By now, you must have gotten dozens of offers from "marketing companies" that offer to promote your site by sending bulk email or try to sell you do-it-yourself promotion kits (a CD full of addresses and a bulk mailing program).
Don't ever respond to them, and complain to their ISPs if you can (see http://www.spamcop.net for a cool automated tool for reporting Spammers).
In particular, watch out for offers for software that claims instant, fantastic results by sending emails to millions of people.
Using these programs will get you a torrent of complaints, accusing you of spamming and perhaps someone with more technical skills than ethics may hack into your Web site and redirect it to a smut site, or just crash it.
Don't send your direct email marketing ads Postage Due
Sending
spam is not like sending your ads by post. Let's see why
spam is evil, not just annoying. It twists the whole concept
of freedomn of speech to the point where it gets in the
way of conducting real business and can cause most legitimate
business operators to overlook its true usefulness, for
fear of being labelled a spammer.
When the postal carrier delivers your mail, you are quite often greeted with several ads sent by various companies (from the sleazy operators who send "Fill in this puzzle and get a camera" to big companies such as Reader's Digest and Pizza Hut (PepsiCo).

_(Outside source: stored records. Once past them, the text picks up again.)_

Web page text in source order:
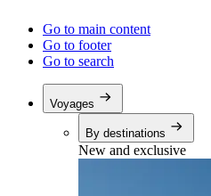
Go to main content
Go to footer
Go to search
Voyages
By destinations
New and exclusive

Fair enough, this direct marketing is just a mild annoyance, and besides, they are paying the postal department, not you. All you have to do is throw it into the recycling bin, tearing it into little bits if you are sufficiently irritated.
Now, suppose you got all of this junk mail "postage due" and were
forced to pay the postal carrier out of your own pocket for
the privilege of receiving this junk? Or you got five-page
ads on your office fax or telemarketers called you on your
cell phone? You wouldn't be all that amused, would you?
Now that almost everyone has at least a Hotmail account, the same problem has moved to email but magnified several times. Junk email (or spam) is a huge problem throughout the Internet.
According to a recent informal survey of several major ISPs, most said that more than 50% of the email reaching their users was spam. Thus, they had to invest thousands of dollars in more powerful hardware and extra bandwidth and had to take on additional staff to deal with Spam complaints. All of these extra costs were ultimately passed on to the customers, none of whom had asked to receive the spam in the first place.